◆ PROBLEM STATEMENT
Check every line of the material below for the string "handle", and return the ones that have it.

◆ RECORDS SUPPLIED
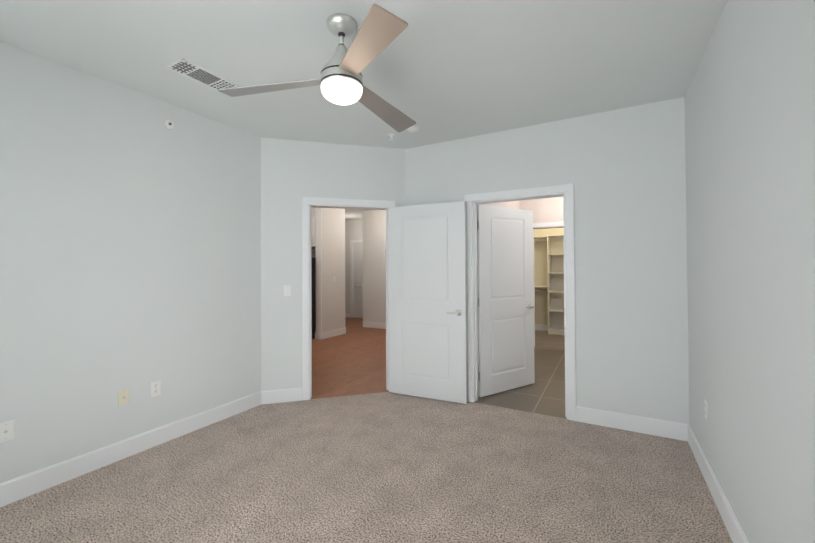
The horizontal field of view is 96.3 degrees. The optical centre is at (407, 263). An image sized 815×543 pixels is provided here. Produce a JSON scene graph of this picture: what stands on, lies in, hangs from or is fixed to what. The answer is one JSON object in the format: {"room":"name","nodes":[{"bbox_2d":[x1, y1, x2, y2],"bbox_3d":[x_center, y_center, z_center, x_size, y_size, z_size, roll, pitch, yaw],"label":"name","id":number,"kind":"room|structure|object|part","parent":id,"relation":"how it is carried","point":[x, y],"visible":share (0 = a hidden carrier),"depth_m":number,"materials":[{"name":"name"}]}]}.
{"room":"empty bedroom","nodes":[
{"label":"empty bedroom","id":0,"kind":"room"},
{"bbox_2d":[0,41,260,483],"bbox_3d":[-2.395,0.055,2.297,0.140,2.740,3.402,-1,-1,29],"label":"wall","id":1,"kind":"structure","parent":0,"point":[130,239],"depth_m":2.63,"materials":[{"name":"paint"}]},
{"bbox_2d":[0,420,13,442],"bbox_3d":[-2.373,0.995,2.155,0.015,0.115,0.072,-1,-1,29],"label":"outlet","id":2,"kind":"object","parent":1,"relation":"attached to","point":[7,431],"visible":1,"depth_m":2.16,"materials":[{"name":"white plastic"}]},
{"bbox_2d":[118,388,129,406],"bbox_3d":[-2.082,0.985,2.680,0.015,0.115,0.072,-1,-1,29],"label":"outlet","id":3,"kind":"object","parent":1,"relation":"attached to","point":[123,396],"visible":1,"depth_m":2.68,"materials":[{"name":"beige plastic"}]},
{"bbox_2d":[0,391,260,506],"bbox_3d":[-2.286,1.359,2.304,0.015,0.132,3.262,-1,-1,29],"label":"baseboard","id":4,"kind":"structure","parent":1,"relation":"attached to","point":[22,487],"depth_m":2.61,"materials":[{"name":"white wood"}]},
{"bbox_2d":[151,380,160,396],"bbox_3d":[-1.980,0.985,2.869,0.009,0.115,0.072,-1,-1,29],"label":"electrical outlet","id":5,"kind":"object","parent":1,"relation":"attached to","point":[155,388],"visible":1,"depth_m":2.87,"materials":[{"name":"white plastic"}]},
{"bbox_2d":[164,120,173,128],"bbox_3d":[-1.938,-1.136,2.974,0.028,0.074,0.074,-1,-1,29],"label":"sensor","id":6,"kind":"object","parent":1,"relation":"attached to","point":[168,124],"visible":1,"depth_m":2.97,"materials":[{"name":"white plastic"}]},
{"bbox_2d":[312,249,315,257],"bbox_3d":[-2.371,0.132,8.277,2.030,2.740,0.140,-1,-1,29],"label":"wall","id":7,"kind":"structure","parent":0,"point":[313,253],"depth_m":8.03,"materials":[{"name":"paint"}]},
{"bbox_2d":[261,137,404,390],"bbox_3d":[-0.782,0.068,4.018,1.642,2.740,0.140,0,-1,-15],"label":"wall","id":8,"kind":"structure","parent":0,"point":[293,172],"depth_m":3.83,"materials":[{"name":"paint"}]},
{"bbox_2d":[261,387,301,403],"bbox_3d":[-0.754,1.371,3.927,1.554,0.132,0.015,0,-1,-15],"label":"baseboard","id":9,"kind":"structure","parent":8,"relation":"attached to","point":[280,395],"depth_m":3.77,"materials":[{"name":"white wood"}]},
{"bbox_2d":[284,285,290,295],"bbox_3d":[-1.255,0.284,3.812,0.053,0.115,0.052,-1,-1,29],"label":"light switch","id":10,"kind":"object","parent":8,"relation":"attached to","point":[287,290],"visible":1,"depth_m":3.81,"materials":[{"name":"white plastic"}]},
{"bbox_2d":[302,197,394,399],"bbox_3d":[-0.641,0.367,4.052,1.012,2.141,0.176,0,-1,-15],"label":"door frame","id":11,"kind":"structure","parent":8,"relation":"attached to","point":[308,203],"depth_m":3.87,"materials":[{"name":"white wood"}]},
{"bbox_2d":[388,201,466,403],"bbox_3d":[0.190,0.396,3.880,0.886,2.045,0.145,-1,-1,25],"label":"bedroom door","id":12,"kind":"structure","parent":8,"relation":"in","point":[427,299],"depth_m":3.85,"materials":[{"name":"white wood"}]},
{"bbox_3d":[0.509,0.502,3.731,0.186,0.066,0.145,-1,-1,25],"label":"handle","id":13,"kind":"part","parent":12,"relation":"part of","materials":[{"name":"silver metal"}]},
{"bbox_2d":[322,208,344,331],"bbox_3d":[-1.566,0.117,7.492,0.140,2.740,0.730,-1,-1,29],"label":"wall","id":14,"kind":"structure","parent":0,"point":[333,264],"depth_m":7.44,"materials":[{"name":"paint"}]},
{"bbox_2d":[315,208,321,339],"bbox_3d":[-1.750,0.114,7.161,0.170,2.740,0.027,-1,-1,29],"label":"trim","id":15,"kind":"structure","parent":14,"relation":"attached to","point":[318,238],"depth_m":7.16,"materials":[{"name":"white wood"}]},
{"bbox_2d":[322,327,345,338],"bbox_3d":[-1.491,1.420,7.438,0.015,0.132,0.730,-1,-1,29],"label":"baseboard","id":16,"kind":"structure","parent":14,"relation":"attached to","point":[332,333],"depth_m":7.40,"materials":[{"name":"white"}]},
{"bbox_2d":[312,317,385,394],"bbox_3d":[-2.031,1.535,9.104,9.390,0.050,10.000,-1,-1,29],"label":"floor","id":17,"kind":"structure","parent":0,"point":[353,358],"depth_m":5.47,"materials":[{"name":"brown wood"}]},
{"bbox_2d":[311,207,315,338],"bbox_3d":[-2.117,0.121,7.567,0.865,2.740,0.815,-1,-1,29],"label":"fridge","id":18,"kind":"object","parent":17,"relation":"on","point":[313,274],"visible":0.08,"depth_m":7.19,"materials":[{"name":"grey"}]},
{"bbox_2d":[311,388,388,398],"bbox_3d":[-0.674,1.465,4.183,0.880,0.050,0.440,0,-1,-15],"label":"floor","id":19,"kind":"structure","parent":0,"point":[338,394],"depth_m":4.03,"materials":[{"name":"brown wood"}]},
{"bbox_2d":[345,219,362,312],"bbox_3d":[-2.335,0.163,10.751,4.290,2.740,0.140,-1,-1,29],"label":"wall","id":20,"kind":"structure","parent":0,"point":[353,229],"depth_m":10.29,"materials":[{"name":"paint"}]},
{"bbox_2d":[353,243,358,317],"bbox_3d":[-1.433,0.474,10.204,0.190,2.070,0.175,-1,-1,29],"label":"door","id":21,"kind":"structure","parent":20,"relation":"in","point":[355,280],"depth_m":10.19,"materials":[{"name":"white wood"}]},
{"bbox_2d":[350,240,362,317],"bbox_3d":[-1.336,0.437,10.184,0.552,2.166,0.160,-1,-1,29],"label":"door frame","id":22,"kind":"structure","parent":20,"relation":"attached to","point":[351,274],"depth_m":10.23,"materials":[{"name":"white wood"}]},
{"bbox_2d":[358,243,362,317],"bbox_3d":[-1.267,0.472,10.111,0.190,2.070,0.175,-1,-1,29],"label":"door","id":23,"kind":"structure","parent":20,"relation":"in","point":[360,286],"depth_m":10.10,"materials":[{"name":"white wood"}]},
{"bbox_2d":[0,0,726,220],"bbox_3d":[-0.761,-1.318,6.709,14.000,0.100,13.000,-1,-1,29],"label":"ceiling","id":24,"kind":"structure","parent":0,"point":[438,71],"depth_m":2.32,"materials":[{"name":"paint"}]},
{"bbox_2d":[165,58,238,92],"bbox_3d":[-1.432,-1.312,2.569,0.200,0.010,0.410,-1,-1,29],"label":"ceiling vent","id":25,"kind":"object","parent":24,"relation":"in","point":[189,69],"visible":0.83,"depth_m":2.54,"materials":[{"name":"white metal"}]},
{"bbox_2d":[218,3,415,131],"bbox_3d":[-0.324,-1.110,2.131,1.221,0.439,1.102,-1,-1,29],"label":"fan","id":26,"kind":"object","parent":24,"relation":"hanging from","point":[340,79],"visible":1,"depth_m":1.95,"materials":[{"name":"silver metal"}]},
{"bbox_2d":[388,133,394,139],"bbox_3d":[-0.163,-1.284,3.710,0.082,0.052,0.082,-1,-1,29],"label":"sprinkler","id":27,"kind":"object","parent":24,"relation":"attached to","point":[391,135],"visible":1,"depth_m":3.70,"materials":[{"name":"white metal"}]},
{"bbox_2d":[407,126,418,131],"bbox_3d":[0.054,-1.298,3.544,0.114,0.030,0.114,-1,-1,29],"label":"smoke detector","id":28,"kind":"object","parent":24,"relation":"attached to","point":[413,129],"visible":0.96,"depth_m":3.51,"materials":[{"name":"white plastic"}]},
{"bbox_2d":[0,392,732,542],"bbox_3d":[-0.425,1.433,1.883,3.674,0.050,4.337,-1,-1,29],"label":"floor","id":29,"kind":"structure","parent":0,"point":[386,467],"depth_m":2.32,"materials":[{"name":"beige carpet"}]},
{"bbox_2d":[362,210,385,328],"bbox_3d":[0.544,0.109,7.809,3.600,2.740,0.155,-1,-1,29],"label":"wall","id":30,"kind":"structure","parent":0,"point":[374,287],"depth_m":8.47,"materials":[{"name":"paint"}]},
{"bbox_2d":[477,201,519,208],"bbox_3d":[1.246,0.071,5.224,0.140,2.740,2.823,-1,-1,29],"label":"wall","id":31,"kind":"structure","parent":0,"point":[513,204],"depth_m":5.70,"materials":[{"name":"paint"}]},
{"bbox_2d":[475,398,565,418],"bbox_3d":[1.101,1.447,3.596,0.907,0.050,0.140,-1,-1,29],"label":"floor","id":32,"kind":"structure","parent":0,"point":[523,408],"depth_m":3.57,"materials":[{"name":"tile"}]},
{"bbox_2d":[479,347,564,412],"bbox_3d":[2.673,1.448,4.457,3.070,0.050,2.893,-1,-1,29],"label":"floor","id":33,"kind":"structure","parent":0,"point":[546,390],"depth_m":4.16,"materials":[{"name":"beige tile"}]},
{"bbox_2d":[520,197,562,222],"bbox_3d":[3.368,0.066,5.739,3.070,2.740,0.140,-1,-1,29],"label":"wall","id":34,"kind":"structure","parent":0,"point":[546,210],"depth_m":6.23,"materials":[{"name":"paint"}]},
{"bbox_2d":[533,222,562,346],"bbox_3d":[2.577,0.376,6.176,1.017,2.141,0.176,-1,-1,29],"label":"door frame","id":35,"kind":"structure","parent":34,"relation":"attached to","point":[547,225],"depth_m":6.28,"materials":[{"name":"white wood"}]},
{"bbox_2d":[405,97,689,423],"bbox_3d":[1.198,0.050,3.555,2.710,2.740,0.140,-1,-1,29],"label":"wall","id":36,"kind":"structure","parent":0,"point":[623,170],"depth_m":3.14,"materials":[{"name":"paint"}]},
{"bbox_2d":[477,204,534,396],"bbox_3d":[1.121,0.394,4.112,0.880,2.045,0.145,0,-1,-32],"label":"door","id":37,"kind":"structure","parent":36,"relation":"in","point":[506,306],"depth_m":4.07,"materials":[{"name":"white wood"}]},
{"bbox_3d":[1.414,0.504,4.296,0.186,0.066,0.145,0,-1,-32],"label":"handle","id":38,"kind":"part","parent":37,"relation":"part of","materials":[{"name":"silver metal"}]},
{"bbox_2d":[464,183,575,420],"bbox_3d":[1.094,0.351,3.610,1.039,2.141,0.176,-1,-1,29],"label":"door frame","id":39,"kind":"structure","parent":36,"relation":"attached to","point":[564,191],"depth_m":3.50,"materials":[{"name":"white wood"}]},
{"bbox_2d":[576,406,689,440],"bbox_3d":[1.107,1.354,3.505,2.570,0.132,0.015,-1,-1,29],"label":"baseboard","id":40,"kind":"structure","parent":36,"relation":"attached to","point":[656,427],"depth_m":3.06,"materials":[{"name":"white wood"}]},
{"bbox_2d":[534,228,562,324],"bbox_3d":[3.458,0.091,7.783,2.500,2.740,0.140,-1,-1,29],"label":"wall","id":41,"kind":"structure","parent":0,"point":[540,279],"depth_m":7.99,"materials":[{"name":"paint"}]},
{"bbox_2d":[535,324,563,330],"bbox_3d":[3.428,1.395,7.699,2.500,0.132,0.015,-1,-1,29],"label":"baseboard","id":42,"kind":"structure","parent":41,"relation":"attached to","point":[541,327],"depth_m":7.96,"materials":[{"name":"white wood"}]},
{"bbox_2d":[535,330,564,348],"bbox_3d":[3.004,1.478,6.935,2.500,0.050,1.760,-1,-1,29],"label":"floor","id":43,"kind":"structure","parent":0,"point":[545,339],"depth_m":6.88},
{"bbox_2d":[534,234,564,334],"bbox_3d":[3.328,0.434,7.541,2.496,2.050,0.400,-1,-1,29],"label":"closet shelving","id":44,"kind":"object","parent":43,"relation":"on","point":[554,288],"visible":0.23,"depth_m":7.79,"materials":[{"name":"white painted wood"}]},
{"bbox_2d":[684,0,814,542],"bbox_3d":[1.200,0.017,0.913,0.140,2.740,4.477,-1,-1,29],"label":"wall","id":45,"kind":"structure","parent":0,"point":[749,98],"depth_m":1.53,"materials":[{"name":"paint"}]},
{"bbox_2d":[704,399,707,419],"bbox_3d":[1.928,0.944,2.355,0.009,0.115,0.072,-1,-1,29],"label":"electrical outlet","id":46,"kind":"object","parent":45,"relation":"attached to","point":[706,409],"visible":1,"depth_m":2.34,"materials":[{"name":"white plastic"}]},
{"bbox_2d":[688,424,748,542],"bbox_3d":[1.173,1.322,0.996,0.015,0.132,4.337,-1,-1,29],"label":"baseboard","id":47,"kind":"structure","parent":45,"relation":"attached to","point":[733,526],"depth_m":2.08,"materials":[{"name":"white wood"}]}
]}

◆ SOLUTION BELOW
{"bbox_3d":[0.509,0.502,3.731,0.186,0.066,0.145,-1,-1,25],"label":"handle","id":13,"kind":"part","parent":12,"relation":"part of","materials":[{"name":"silver metal"}]},
{"bbox_3d":[1.414,0.504,4.296,0.186,0.066,0.145,0,-1,-32],"label":"handle","id":38,"kind":"part","parent":37,"relation":"part of","materials":[{"name":"silver metal"}]},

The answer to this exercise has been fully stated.